Part of the success must be due to the new advertising campaign with hot man of the moment, Justin Timberlake. Part of it is due to a shift in corporate strategy with the Plan to Win (which must send chills down the spine of everyone who hates big corporations!)

Jim Cantalupo, the chief executive, in an interview that was circulated to franchise holders last year, pointed out that the corporation has had a pretty sustained performance over the entire 50 years of its existence. Over the last few years, though, he acknowledged that it had "taken its eyes off the fries" and that a new strategy was needed.

Interestingly, Jim touches on an issue that's close to my heart when it comes to business expansion and that is that some of the targets that the corporation set itself in relation to growth were unrealistic.

As I've said previously, the drive towards expansion can sometimes mean that executives lose sight of their core business, and in the case of McDonald's it meant opening more and more outlets but not actually focusing on consumers or on costs.

These days the Plan to Win is not about more restaurants (except, obviously, in Ennis) - it's about positioning, re-investing in the stores and being in the right marketplace.

It's about improving what's already there. The clichés might make you want to curl up and die but the sentiment, regardless of the business, is right. Size isn't everything! The shareholders seem to agree and they're seeing the results of the shift in emphasis. Earnings per share were $0.10 compared with a loss of $0.27 for Q4 of 2002 while comparable sales increased 2.4 per cent compared with a decline of 2.1 per cent in 2002.

When it come to charges in relation to the health of his consumers, Jim goes on the offensive. If people were really worried about obesity, he proclaims, they wouldn't be taking lawsuits.

Presumably they'd be out there eating salads and taking exercise instead. McDonald's, he says, serve fewer than 1 per cent of the meals in the States and so an obese population isn't their problem.

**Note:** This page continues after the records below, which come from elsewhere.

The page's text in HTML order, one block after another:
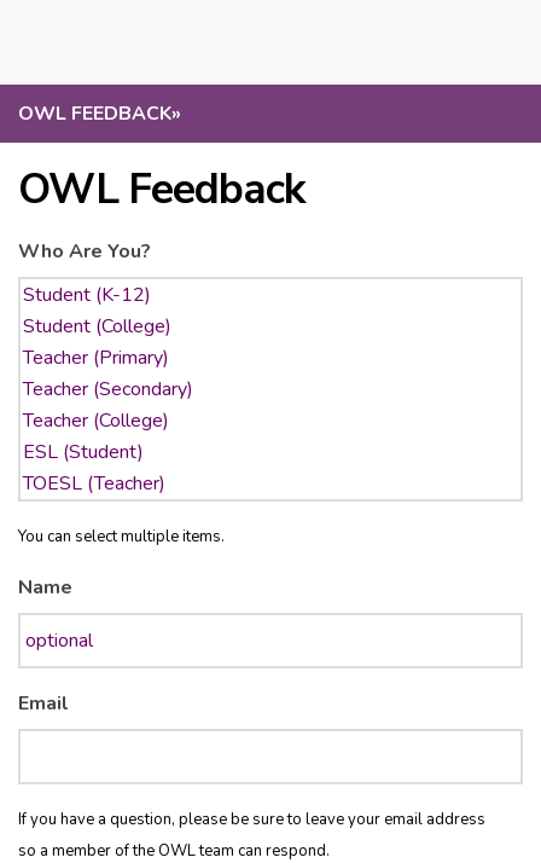
OWL FEEDBACK»
OWL Feedback
Who Are You?
You can select multiple items.
Name
Email
If you have a question, please be sure to leave your email address
so a member of the OWL team can respond.
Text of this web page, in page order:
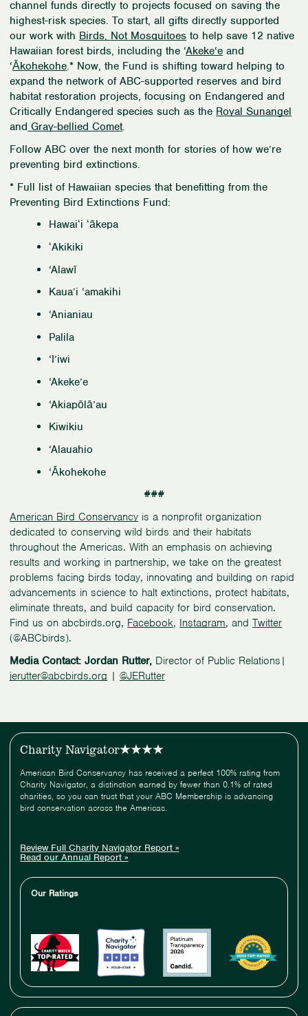
channel funds directly to projects focused on saving the
highest-risk species. To start, all gifts directly supported
our work with Birds, Not Mosquitoes to help save 12 native
Hawaiian forest birds, including the ‘Akeke‘e and
‘Ākohekohe.* Now, the Fund is shifting toward helping to
expand the network of ABC-supported reserves and bird
habitat restoration projects, focusing on Endangered and
Critically Endangered species such as the Royal Sunangel
and Gray-bellied Comet.
Follow ABC over the next month for stories of how we’re
preventing bird extinctions.
* Full list of Hawaiian species that benefitting from the
Preventing Bird Extinctions Fund:
Hawaiʻi ʻākepa
ʻAkikiki
‘Alawī
Kaua’i ‘amakihi
‘Anianiau
Palila
‘I’iwi
‘Akeke’e
‘Akiapōlā’au
Kiwikiu
‘Alauahio
‘Ākohekohe
###
American Bird Conservancy is a nonprofit organization
dedicated to conserving wild birds and their habitats
throughout the Americas. With an emphasis on achieving
results and working in partnership, we take on the greatest
problems facing birds today, innovating and building on rapid
advancements in science to halt extinctions, protect habitats,
eliminate threats, and build capacity for bird conservation.
Find us on abcbirds.org, Facebook, Instagram, andTwitter
(@ABCbirds).
Media Contact: Jordan Rutter, Director of Public Relations|
jerutter@abcbirds.org |@JERutter
Charity Navigator
American Bird Conservancy has received a perfect 100% rating from
Charity Navigator, a distinction earned by fewer than 0.1% of rated
charities, so you can trust that your ABC Membership is advancing
bird conservation across the Americas.
Review Full Charity Navigator Report »
Read our Annual Report »
Our Ratings
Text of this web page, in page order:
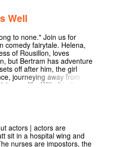
Well
to none." Join us for
comedy fairytale. Helena,
of Rousillon, loves
but Bertram has adventure
off after him, the girl
journeying away from
life. Will all truly end
for two late afternoons
gardens, this is a
to be missed.
actors | actors are
sit in a hospital wing and
nurses are impostors, the
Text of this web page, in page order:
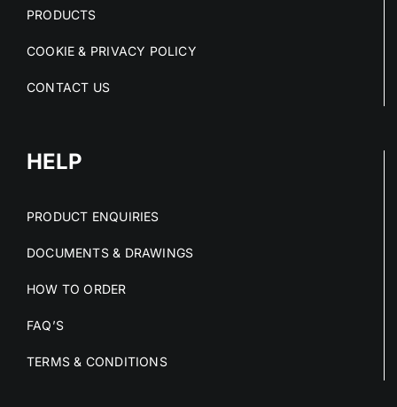
PRODUCTS
COOKIE & PRIVACY POLICY
CONTACT US
HELP
PRODUCT ENQUIRIES
DOCUMENTS & DRAWINGS
HOW TO ORDER
FAQ’S
TERMS & CONDITIONS
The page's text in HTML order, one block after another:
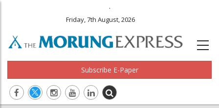
.
Friday, 7th August, 2026
Subscribe E-Paper
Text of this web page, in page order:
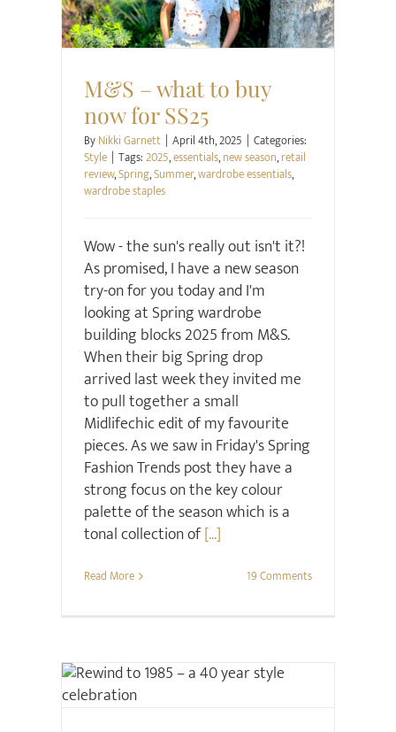
M&S – what to buy
now for SS25
ByNikki Garnett | April 4th, 2025 | Categories:
Style | Tags:2025,essentials,new season,retail
review,Spring,Summer,wardrobe essentials,
wardrobe staples
Wow - the sun's really out isn't it?!
As promised, I have a new season
try-on for you today and I'm
looking at Spring wardrobe
building blocks 2025 from M&S.
When their big Spring drop
arrived last week they invited me
to pull together a small
Midlifechic edit of my favourite
pieces. As we saw in Friday's Spring
Fashion Trends post they have a
strong focus on the key colour
palette of the season which is a
tonal collection of[...]
Read More 19 Comments
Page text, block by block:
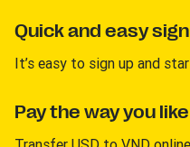
Quick and easy
It’s easy to sign up and
Pay the way you like
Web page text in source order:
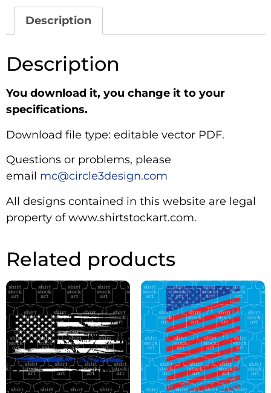
Description
Description
You download it, you change it to your
specifications.
Download file type: editable vector PDF.
Questions or problems, please
email mc@circle3design.com
All designs contained in this website are legal
property of www.shirtstockart.com.
Related products
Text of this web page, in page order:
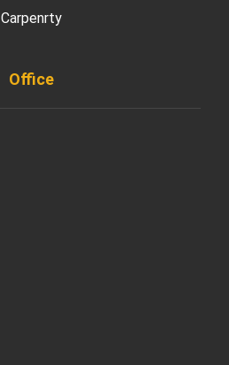
Carpenrty
Office
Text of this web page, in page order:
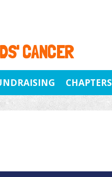
CANCER
CHAPTERS
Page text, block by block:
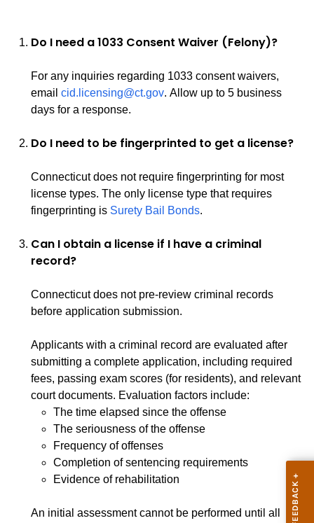
Do I need a 1033 Consent Waiver (Felony)?
For any inquiries regarding 1033 consent waivers,
email cid.licensing@ct.gov. Allow up to 5 business
days for a response.
Do I need to be fingerprinted to get a license?
Connecticut does not require fingerprinting for most
license types. The only license type that requires
fingerprinting is Surety Bail Bonds.
Can I obtain a license if I have a criminal
record?
Connecticut does not pre-review criminal records
before application submission.
Applicants with a criminal record are evaluated after
submitting a complete application, including required
fees, passing exam scores (for residents), and relevant
court documents. Evaluation factors include:
The time elapsed since the offense
The seriousness of the offense
Frequency of offenses
Completion of sentencing requirements
Evidence of rehabilitation
An initial assessment cannot be performed until all
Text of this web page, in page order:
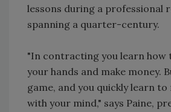
lessons during a professional
spanning a quarter-century.
"In contracting you learn how
your hands and make money.
game, and you quickly learn to
with your mind," says Paine,
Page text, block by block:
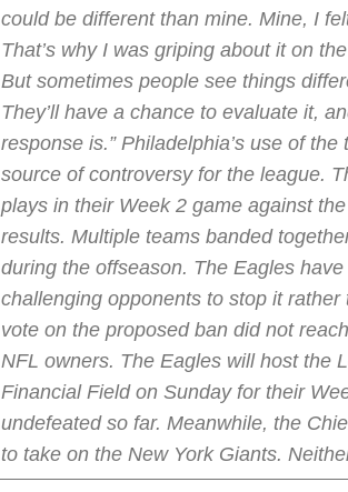
could be different than mine. Mine, I
That’s why I was griping about it on
But sometimes people see things
They’ll have a chance to evaluate it,
response is.” Philadelphia’s use of
source of controversy for the league.
plays in their Week 2 game against
results. Multiple teams banded
during the offseason. The Eagles
challenging opponents to stop it
vote on the proposed ban did not
NFL owners. The Eagles will host the
Financial Field on Sunday for their
undefeated so far. Meanwhile, the
to take on the New York Giants.
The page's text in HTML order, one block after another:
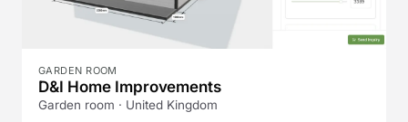
GARDEN ROOM
D&I Home Improvements
Garden room · United Kingdom
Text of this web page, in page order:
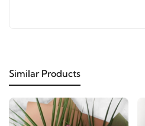
Similar Products

The International Association of Consumer Food Organisations suggested that they might consider lowering the fat and cholesterol content of what they sell. The likelihood of that will, once again, depend on the pressures that consumers themselves bring to bear.

The McDonald's person in charge of checking out what they should be serving in the future is Eric Leininger (who previously worked for Kraft, AC Nielsen and Quaker Oats) and who has taken up a position as the head of the company's global business research. According to the press blurb, Eric will lead the charge to turn McDonald's into a company that "listens and learns from its customers as it strives to be their favourite place to eat".

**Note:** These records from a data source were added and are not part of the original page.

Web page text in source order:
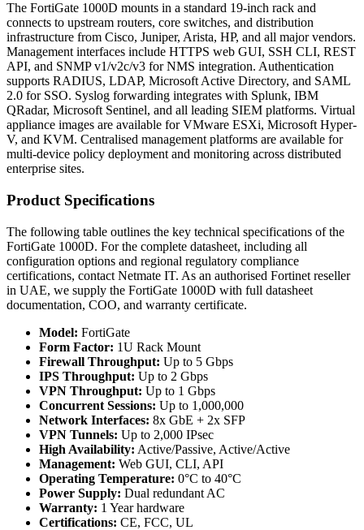
The FortiGate 1000D mounts in a standard 19-inch rack and
connects to upstream routers, core switches, and distribution
infrastructure from Cisco, Juniper, Arista, HP, and all major vendors.
Management interfaces include HTTPS web GUI, SSH CLI, REST
API, and SNMP v1/v2c/v3 for NMS integration. Authentication
supports RADIUS, LDAP, Microsoft Active Directory, and SAML
2.0 for SSO. Syslog forwarding integrates with Splunk, IBM
QRadar, Microsoft Sentinel, and all leading SIEM platforms. Virtual
appliance images are available for VMware ESXi, Microsoft Hyper-
V, and KVM. Centralised management platforms are available for
multi-device policy deployment and monitoring across distributed
enterprise sites.
Product Specifications
The following table outlines the key technical specifications of the
FortiGate 1000D. For the complete datasheet, including all
configuration options and regional regulatory compliance
certifications, contact Netmate IT. As an authorised Fortinet reseller
in UAE, we supply the FortiGate 1000D with full datasheet
documentation, COO, and warranty certificate.
Model: FortiGate
Form Factor: 1U Rack Mount
Firewall Throughput: Up to 5 Gbps
IPS Throughput: Up to 2 Gbps
VPN Throughput: Up to 1 Gbps
Concurrent Sessions: Up to 1,000,000
Network Interfaces: 8x GbE + 2x SFP
VPN Tunnels: Up to 2,000 IPsec
High Availability: Active/Passive, Active/Active
Management: Web GUI, CLI, API
Operating Temperature: 0°C to 40°C
Power Supply: Dual redundant AC
Warranty: 1 Year hardware
Certifications: CE, FCC, UL
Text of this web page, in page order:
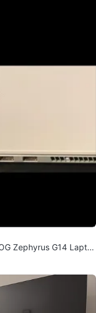
Zephyrus G14 Lapto
1TB SSD RYZEN 9
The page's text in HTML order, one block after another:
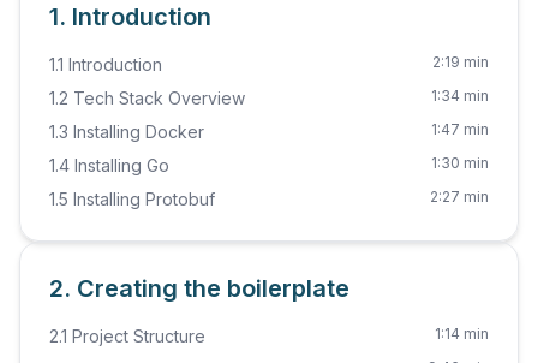
1. Introduction
1.1 Introduction 2:19 min
1.2 Tech Stack Overview 1:34 min
1.3 Installing Docker 1:47 min
1.4 Installing Go 1:30 min
1.5 Installing Protobuf 2:27 min
2. Creating the boilerplate
2.1 Project Structure 1:14 min
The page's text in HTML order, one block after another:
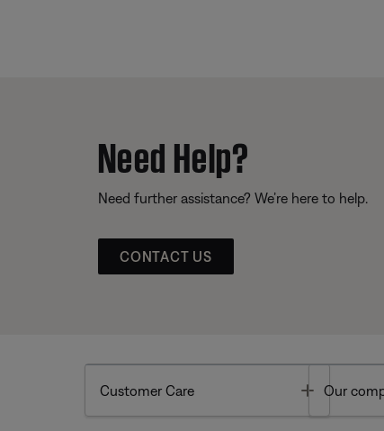
Need Help?
Need further assistance? We’re here to help.
CONTACT US
Customer Care Toggle
Our
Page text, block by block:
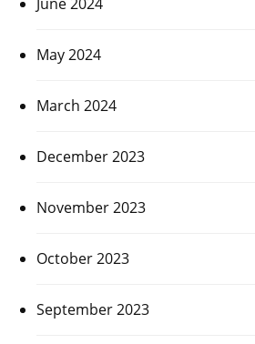
May 2024
March 2024
December 2023
November 2023
October 2023
September 2023
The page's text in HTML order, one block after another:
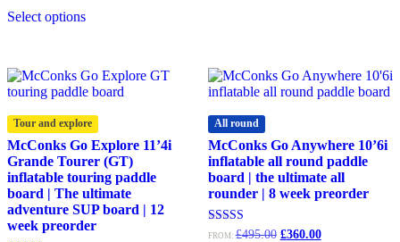
Select optionsproduct
The
options
may
be
chosen
on
the
product
page
Tour and explore
McConks Go Explore 11’4i
Grande Tourer (GT)
inflatable touring paddle
board | The ultimate
adventure SUP board | 12
week preorder
All round
McConks Go Anywhere 10’6i
inflatable all round paddle
board | the ultimate all
rounder | 8 week preorder
Rated
FROM:£495.00 Original
£360.00Current
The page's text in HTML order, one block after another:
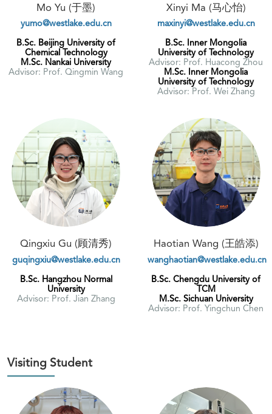
Mo Yu (于墨)
yumo@westlake.edu.cn
B.Sc. Beijing University of
Chemical Technology
M.Sc. Nankai University
Advisor: Prof. Qingmin Wang
Xinyi Ma (马心怡)
maxinyi@westlake.edu.cn
B.Sc. Inner Mongolia
University of Technology
Advisor: Prof. Huacong Zhou
M.Sc. Inner Mongolia
University of Technology
Advisor: Prof. Wei Zhang
Qingxiu Gu (顾清秀)
guqingxiu@westlake.edu.cn
B.Sc. Hangzhou Normal
University
Advisor: Prof. Jian Zhang
Haotian Wang (王皓添)
wanghaotian@westlake.edu.cn
B.Sc. Chengdu University of
TCM
M.Sc. Sichuan University
Advisor: Prof. Yingchun Chen
Visiting Student
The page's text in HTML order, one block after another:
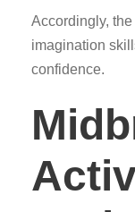
Accordingly,
imagination
confidence.
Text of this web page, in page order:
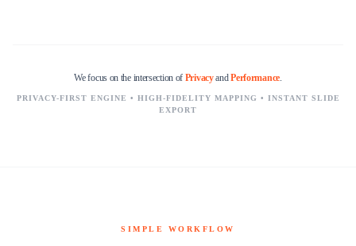
We focus on the intersection of PrivacyandPerformance.
PRIVACY-FIRST ENGINE • HIGH-FIDELITY MAPPING • INSTANT SLIDE
EXPORT
SIMPLE WORKFLOW
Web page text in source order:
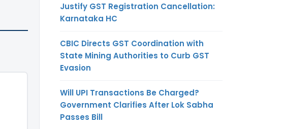
Justify GST Registration Cancellation:
Karnataka HC
CBIC Directs GST Coordination with
State Mining Authorities to Curb GST
Evasion
Will UPI Transactions Be Charged?
Government Clarifies After Lok Sabha
Passes Bill
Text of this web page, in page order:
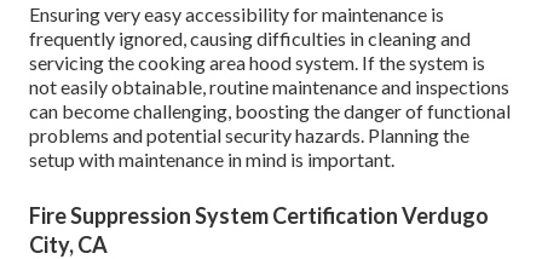
Ensuring very easy accessibility for maintenance is
frequently ignored, causing difficulties in cleaning and
servicing the cooking area hood system. If the system is
not easily obtainable, routine maintenance and inspections
can become challenging, boosting the danger of functional
problems and potential security hazards. Planning the
setup with maintenance in mind is important.
Fire Suppression System Certification Verdugo
City, CA

There's pretty much nothing Eric could do or say to make it my favourite place to eat but I'm certainly not rushing to ban fast-food outlets on the basis that they should be serving tofu.

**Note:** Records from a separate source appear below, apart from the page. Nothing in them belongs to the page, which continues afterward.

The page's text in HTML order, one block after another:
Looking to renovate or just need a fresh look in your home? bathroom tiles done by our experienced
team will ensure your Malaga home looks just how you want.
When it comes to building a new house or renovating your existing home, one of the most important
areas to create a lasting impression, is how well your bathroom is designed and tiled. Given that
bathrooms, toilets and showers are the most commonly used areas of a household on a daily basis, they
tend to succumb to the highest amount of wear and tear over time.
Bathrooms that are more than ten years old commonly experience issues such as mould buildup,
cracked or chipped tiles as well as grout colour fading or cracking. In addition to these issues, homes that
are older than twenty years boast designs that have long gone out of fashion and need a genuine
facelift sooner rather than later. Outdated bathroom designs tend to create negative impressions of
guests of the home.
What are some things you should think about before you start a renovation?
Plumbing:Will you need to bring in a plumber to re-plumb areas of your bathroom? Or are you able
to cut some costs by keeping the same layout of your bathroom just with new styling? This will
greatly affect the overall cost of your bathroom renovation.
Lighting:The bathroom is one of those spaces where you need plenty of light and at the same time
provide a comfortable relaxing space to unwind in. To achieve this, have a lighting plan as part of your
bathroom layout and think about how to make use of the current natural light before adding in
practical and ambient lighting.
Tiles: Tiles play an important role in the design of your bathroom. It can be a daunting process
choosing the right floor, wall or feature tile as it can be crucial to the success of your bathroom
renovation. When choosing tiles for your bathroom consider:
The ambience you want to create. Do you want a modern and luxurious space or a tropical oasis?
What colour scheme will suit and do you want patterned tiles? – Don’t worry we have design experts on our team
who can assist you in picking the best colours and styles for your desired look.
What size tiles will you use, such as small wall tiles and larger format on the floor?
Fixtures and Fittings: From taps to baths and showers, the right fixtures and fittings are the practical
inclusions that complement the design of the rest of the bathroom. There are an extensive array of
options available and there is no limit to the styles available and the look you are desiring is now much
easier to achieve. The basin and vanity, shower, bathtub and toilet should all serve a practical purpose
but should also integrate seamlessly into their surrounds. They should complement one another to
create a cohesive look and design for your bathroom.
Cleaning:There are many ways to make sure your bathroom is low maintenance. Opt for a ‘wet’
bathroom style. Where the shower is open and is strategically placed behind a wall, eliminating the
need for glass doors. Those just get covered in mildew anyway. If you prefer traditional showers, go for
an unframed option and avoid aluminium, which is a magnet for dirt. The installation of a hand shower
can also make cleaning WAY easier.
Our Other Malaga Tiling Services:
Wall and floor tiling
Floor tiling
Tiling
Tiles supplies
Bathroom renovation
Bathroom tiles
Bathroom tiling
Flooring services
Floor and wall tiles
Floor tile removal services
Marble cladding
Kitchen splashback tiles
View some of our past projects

The Mid-Western Health Board has got it all wrong. Banning an industry isn't the way forward. When McDonald's took its eyes off the fries and stopped offering value for money, as well as sticking with an outdated menu that didn't reflect changing tastes, people took their business somewhere else.

While the new menus may not be my personal choice they mean alternatives for people who visit the restaurants (one of my friends says that the pasta is good, which sounds freaky for a burger joint! But it's a choice nonetheless).

But the most important thing is that the customer is the person who chooses, not the local health authority. If the customer elects to walk away, then all of the zealous words from Jim Cantalupo and the marketing zeal of Eric Leininger are for nothing.

And it won't really matter whether or not Justin Timberlake is lovin' it.